The Central Bank of Nigeria (CBN) has directed that the processing of Certificate of Capital Importation in Nigeria shall only be done electronically on the eCCI platform with effective from Monday (today) September 11, 2017.

This was made known in a circular to authorised dealers and the general publics obtained on Friday and signed by the Director, Trade and Exchange Department at CBN, W.D. Gotring .

According to the apex bank, this is in a bid to enhance transparency and efficient processing of foreign investment flows to the country.

“The Central Bank of Nigeria hereby informs the authorised dealers and the public of the deployment of Electronic Certificate of Capital Importation (eCCI) platform. Accordingly, the eCCI shall replace the  hard copy CCI normally issued in respect of all capital inflows either in form of cash or machinery/equipment. Please note and ensure compliance accordingly,” the circular read in part.

Capital Importation deals with inflows of cash (foreign currency inflow) for investment as equity or loan, and also for importation of machinery and equipment for investment as equity or loan. This is followed by a certificate of capital importation (“CCI”) issued by the banks aimed at providing customers with statutory evidence of capital inflow/investment into the country. It legitimises and facilitates the repatriation of dividends, interest/coupon and capital to the investor. It also facilitates repayment on foreign loans along with interests accrued.

A recent report by the National Bureau Of Statistics, (NBS) showed that three banks, Stanbic IBTC, Citi Bank Nigeria and Standard Chartered Bank) accounted for 70.7 per cent or $1.27 billion of total estimated $1.792 billion capital importation for the second quarter of this year.
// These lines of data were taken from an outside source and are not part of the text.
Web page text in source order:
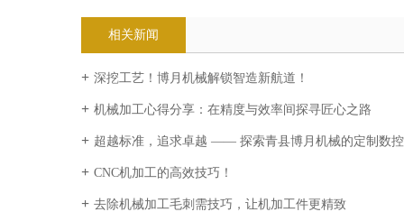
相关新闻
深挖工艺！博月机械解锁智造新航道！
机械加工心得分享：在精度与效率间探寻匠心之路
超越标准，追求卓越 —— 探索青县博月机械的定制数
CNC机加工的高效技巧！
去除机械加工毛刺需技巧，让机加工件更精致
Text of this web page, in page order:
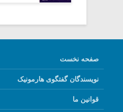
صفحه نخست
نویسندگان گفتگوی هارمونیک
قوانین ما
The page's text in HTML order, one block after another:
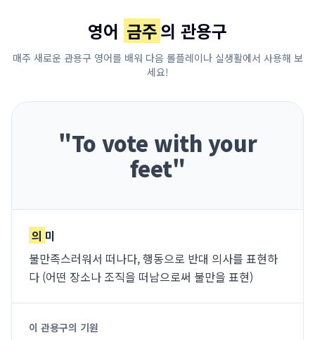
영어 금주의 관용구
매주 새로운 관용구 영어를 배워 다음 롤플레이나 실생활에서 사용해 보
세요!
"To vote with your
feet"
의 미
불만족스러워서 떠나다, 행동으로 반대 의사를 표현하
다 (어떤 장소나 조직을 떠남으로써 불만을 표현)
이 관용구의 기원
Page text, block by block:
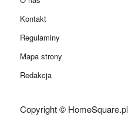
Kontakt
Regulaminy
Mapa strony
Redakcja
Copyright © HomeSquare.pl
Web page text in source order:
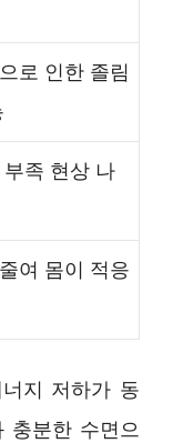
로 인한 졸림
족 현상 나
여 몸이 적응
지 저하가 동
충분한 수면으
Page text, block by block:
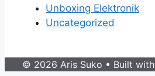
Unboxing Elektronik
Uncategorized
© 2026 Aris Suko • Built with
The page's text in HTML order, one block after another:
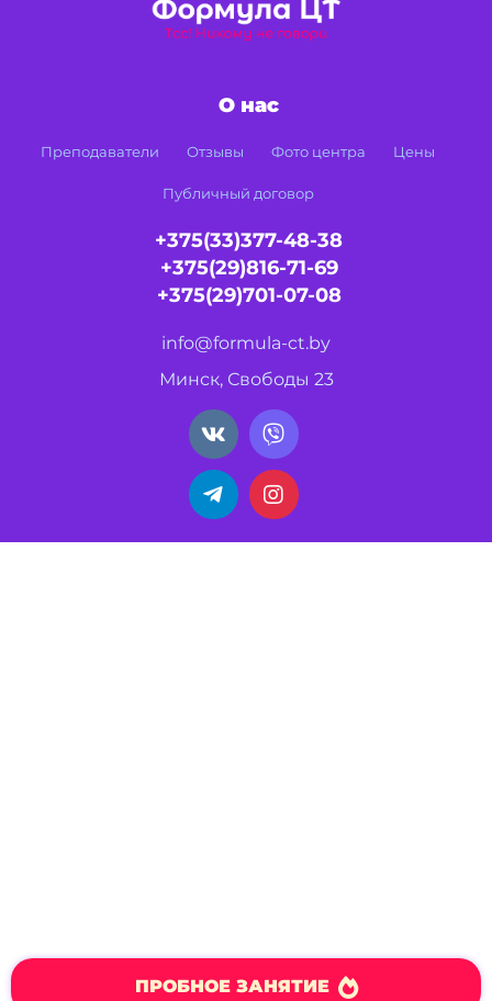
ПРОБНОЕ ЗАНЯТИЕ
О нас
Преподаватели Отзывы Фото центра Цены
Публичный договор
+375(33)377-48-38
+375(29)816-71-69
+375(29)701-07-08
info@formula-ct.by
Минск, Свободы 23
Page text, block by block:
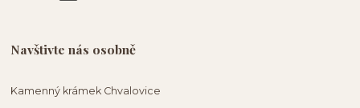
Navštivte nás osobně
Kamenný krámek Chvalovice
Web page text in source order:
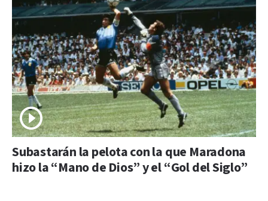
Subastarán la pelota con la que Maradona
hizo la “Mano de Dios” y el “Gol del Siglo”
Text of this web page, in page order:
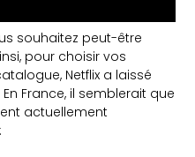
souhaitez peut-être
pour choisir vos
Netflix a laissé
France, il semblerait que
actuellement
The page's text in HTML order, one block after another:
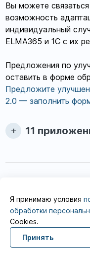
Вы можете
возможность
индивидуальный
ELMA365 и 1С с их
Предложения по
оставить в форме
Предложите
2.0 — заполнить
11
Информация на
юридических лиц и
предназначенной
потребителей.
© 2026 ELMA365 Store
Я принимаю условия
обработки
Cookies.
Принять

The report concluded that the remaining 22 banks accounted for the balance.

The NBS report said that Nigeria’s capital importation rose 95 per cent to $1.79 billion in Q2, representing a 95 per cent growth from $884.1 million recorded in Q1 2017. This, according to some analysts is an indication that portfolio investors are making bold return to bourse. Analysts at the weekend attributed the stable CBN foreign exchange management as responsible.
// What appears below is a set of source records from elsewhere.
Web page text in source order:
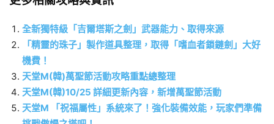
全新獨特級「吉爾塔斯之劍」武器能力、取得來源
「精靈的珠子」製作道具整理，取得「嗜血者鎖鏈劍」大好
機費！
天堂M(韓)萬聖節活動攻略重點總整理
天堂M(韓)10/25 詳細更新內容，新增萬聖節活動
天堂M 「祝福屬性」系統來了！強化裝備效能，玩家們準備
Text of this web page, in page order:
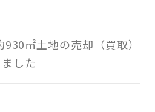
㎡土地の売却（買取）
した
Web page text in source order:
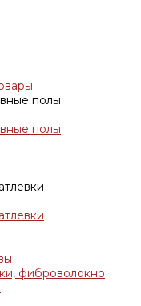
полы
полы
фиброволокно
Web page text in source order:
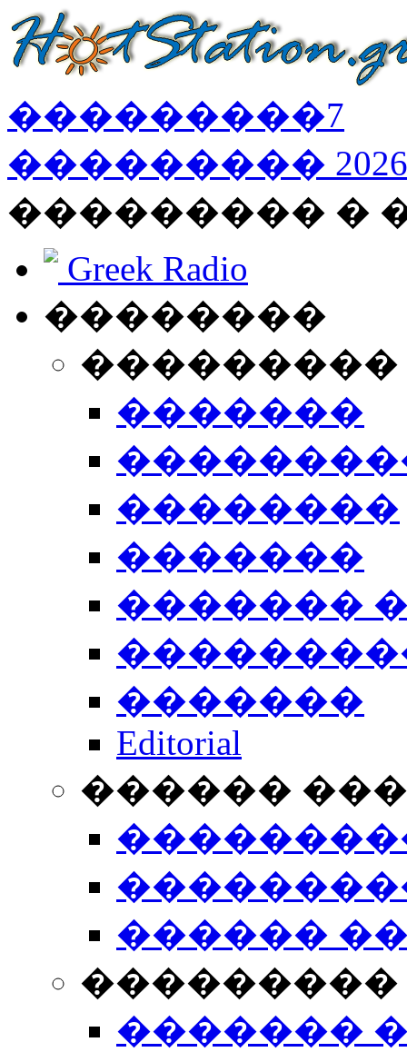
���������7
��������� 2026
��������� �
Greek Radio
��������
�������
��������
�������
�������
�������
Editorial
������
������
���������
�������
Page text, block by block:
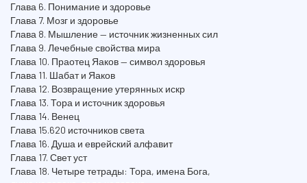
Глава 6. Понимание и здоровье
Глава 7. Мозг и здоровье
Глава 8. Мышление — источник жизненных сил
Глава 9. Лечебные свойства мира
Глава 10. Праотец Яаков — символ здоровья
Глава 11. Шабат и Яаков
Глава 12. Возвращение утерянных искр
Глава 13. Тора и источник здоровья
Глава 14. Венец
Глава 15.620 источников света
Глава 16. Душа и еврейский алфавит
Глава 17. Свет уст
Глава 18. Четыре тетрады: Тора, имена Бога,
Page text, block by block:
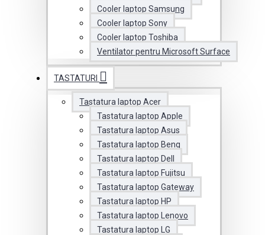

Specifically, the NBS noted that the main driver of the growth in capital importation in the review period was portfolio investments, which increased by 145.7 per cent, followed by other investments growing by 95.02 per cent, and then foreign direct investment (FDI) increasing by 29.8 per cent over the previous quarter.

A month-on-month analysis of capital importation in the second quarter shows that the month of May recorded the highest of amount of capital importation ($616.5 million), followed by June with $612.6million and May with $563.3 million.

“Portfolio Investment was the largest component of imported capital in the second quarter of 2017, accounting for $770.5 million, or 43.0 percent of the total. It was closely followed by other investments, which accounted for $747.5 million, or 41.7 percent, and then FDI, which accounted for $274.4 or 15.3 percent during the quarter,” the NBS noted.